Note: owing to the difficulty in dating these texts, and the life of von Banier himself, the following dates are by no means authoritative. See the footnote below for an explanation of this fact.1

  • The Book of Yelps and Growls (TBYG), translation of folkloric fables, probably his most famous work. Date of initial translations probably around 1795, though some evidence points to a more long-term project involving the years 1789-1795. (These texts could have been published in 1658.)
  • The Art of Writing Translations, published 1789, or 1655.1. Little known Vonbanierean text in which he expounds a radical thesis of the interpretive origin of grammars, semantics, and rhetorics. Adopting an almost Wittgensteinean and behaviorist approach to the theory of meaning, Von Banier propounds that the meaning of a text is as much a function of its being read as the authors' care in writing it. This leads him to the famous assertion that, "Translations are original works in their own right." A text much revered by the Yale professor Paul de Man, though he wrote about it very little.
  • Fantasy Tales, or the Absence of God. Lost work, probably first written in 1795, or 1658.1 This text was apparantely very short, no longer than 40 pages, including ten full-page illustrations by Von Banier himself. It was probably Von Banier's most ardent exposition of negative theology. Due to its unfortunate loss, we have little of Von Banier's writings on this religious subject other than what we can derive from his translations in TBYG and the Collected Papers found on him at his death.
  • The Commissioner of Concepts. Probably written in 1795 also, or 1658.1 This surprising little text has a very modernistic tone, which confuses the dating of von Banier's works even further. It has been called "the first work of science fiction" (Johannes Schroeder, "Von Banier to Vonnegut", Science Fiction in the Academy, Buffalo Small Press, 1975). This work was never published by von Banier himself and was found among his Collected Papers found on him at the time of his death.
  • Collected Papers of Florian Von Banier is the name commonly used to refer to the stories, fragments, translations, sketches, and autobiographical notes found on Von Banier's person at the time of his death. These papers could even be apocryphy attributed to Von Banier by one of his many enemies. They were first published in 1908 by the Berlin publishing house Gewalt, which may have been owned by a close descendent of Franz Gevalter, the son of Von Banier's foe Frank Gevalter, vanquished by the Count himself around 1794. Impressions of this work are exceedingly rare and the last known publication was the second printing by Gewalt Bucherei in 1911.
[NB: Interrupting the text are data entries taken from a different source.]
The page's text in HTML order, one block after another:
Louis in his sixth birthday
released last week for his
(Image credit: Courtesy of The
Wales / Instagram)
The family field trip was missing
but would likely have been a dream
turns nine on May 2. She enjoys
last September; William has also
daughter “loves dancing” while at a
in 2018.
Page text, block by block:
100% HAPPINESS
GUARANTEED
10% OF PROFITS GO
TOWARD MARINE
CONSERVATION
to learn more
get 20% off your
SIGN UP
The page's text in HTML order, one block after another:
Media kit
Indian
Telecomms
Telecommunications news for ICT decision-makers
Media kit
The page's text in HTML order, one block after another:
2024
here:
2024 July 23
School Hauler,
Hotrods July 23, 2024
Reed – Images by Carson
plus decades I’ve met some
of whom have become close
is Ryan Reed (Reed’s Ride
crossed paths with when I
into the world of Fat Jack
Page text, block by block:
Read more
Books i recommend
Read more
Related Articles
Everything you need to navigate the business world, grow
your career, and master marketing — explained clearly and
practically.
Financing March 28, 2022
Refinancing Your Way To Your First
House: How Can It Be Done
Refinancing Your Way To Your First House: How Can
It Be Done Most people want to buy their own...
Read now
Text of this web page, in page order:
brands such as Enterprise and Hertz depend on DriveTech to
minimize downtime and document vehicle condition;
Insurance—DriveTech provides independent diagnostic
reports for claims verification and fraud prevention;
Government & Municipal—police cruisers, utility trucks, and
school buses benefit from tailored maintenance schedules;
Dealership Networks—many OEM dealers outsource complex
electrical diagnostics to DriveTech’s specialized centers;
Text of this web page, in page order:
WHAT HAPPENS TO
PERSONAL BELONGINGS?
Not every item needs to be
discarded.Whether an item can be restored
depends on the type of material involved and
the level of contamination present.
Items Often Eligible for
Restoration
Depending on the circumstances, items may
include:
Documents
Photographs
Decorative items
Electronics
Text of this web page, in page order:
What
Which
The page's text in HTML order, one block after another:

1 - Why are von Banier's texts so difficult to correctly date? A short digression. 1) Because of the absence of any time-telling clues such as technological, geographically-telling, or reference to famous persons of the time. 2) Because of von Banier's peculiar style of dating his own texts by means of a mathematical equation, the key to which was only published as appendix to his famous translation of The Book of Yelps and Growls under the title of Clavis, which is of course the Latin word for the English "key", which carries many of the connotations of our own word. The text printed in his Clavis indicates a highly-sophisticated dating scheme in which a process of number selection decrypts the dates printed (in Roman Numerals) in von Banier's texts. Cryptologists have settled on two possible decryptions, though conclusive evidence is not to be found. One key results in von Banier's texts being published around the years 1657-1658, the other results in their publish around the years 1789-1796. This author is of the opinion that the latter key must be correct, though I will not proffer that opinion here, only offering the reader knowledge of the openness of the issue.